THE SHELTER, written and directed by John Fallon, and starring Michael Paré, is a beautifully shot atmospheric thriller.

Thomas (Paré) is a broken man, a man with a fidelity problem, and he’s returned to his neck of the woods after a five year disappearance.  He’s looking worse for the wear, and his guilt is showing through the thin veneer of alcoholism he wears to prevent himself from dealing with his guilt.  Seeking shelter from the night, he wanders into an almost too inviting abandoned home, practically seducing him to come in and take a load off.  At first relieved for a safe place to feel normal for a moment, he soon notices something’s not quite right.  Thomas is in for a long night of facing his guilt, the possibility of redemption, and the reality of where his infidelity will take him.

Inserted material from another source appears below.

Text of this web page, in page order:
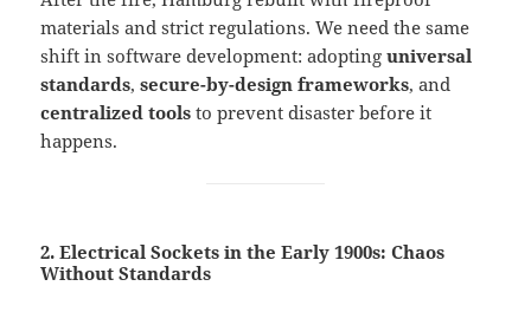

The shelter takes Thomas in, at first seeming like a gift from a benevolent, forgiving creator; quickly little things begin to chink away at the facade, and we find ourselves wandering through the hell of Thomas’ actions to discover just how he got to this point.  Much like in Dickens’ “A Christmas Carol”, we see Thomas’ what could have been, but even that is marred by his inability to keep it in his pants…what the shelter giveth, the shelter must also taketh away, and it leaves you wondering just how many victims this purgatorial shelter has grasped.

Michael Paré does a great job, making you love him for the down & outer that he is, while simultaneously hating him for what his actions have wrought upon the people he claims to love. Paré is just as sympathetic here as he was as Eddie Wilson in “Eddie and the Crusiers”. His acting here is top notch, something you don’t come to expect from horror.

The film is beautifully done.  John Fallon made excellent use of ethereal lighting to get his vision across.  The use of bright lights against the darkened backdrop brings you in, a lot of it feels like the diffused lighting one encounters in a church under natural lighting through stained glass windows, I suspect that’s not an accident.  The story is overtly religious in its nature, and can leave you feeling a bit judged.  That’s not a bad thing, but it does give the film a very specific feel, that, as an atheist, does leave a bit of a sour taste in my mouth, but not enough to make me not like it.

Bottom line, see THE SHELTER.  The story is well done, the acting makes the story come alive, and the film is a solid piece of work.

THE SHELTER will be available in select theaters and VOD on November 4.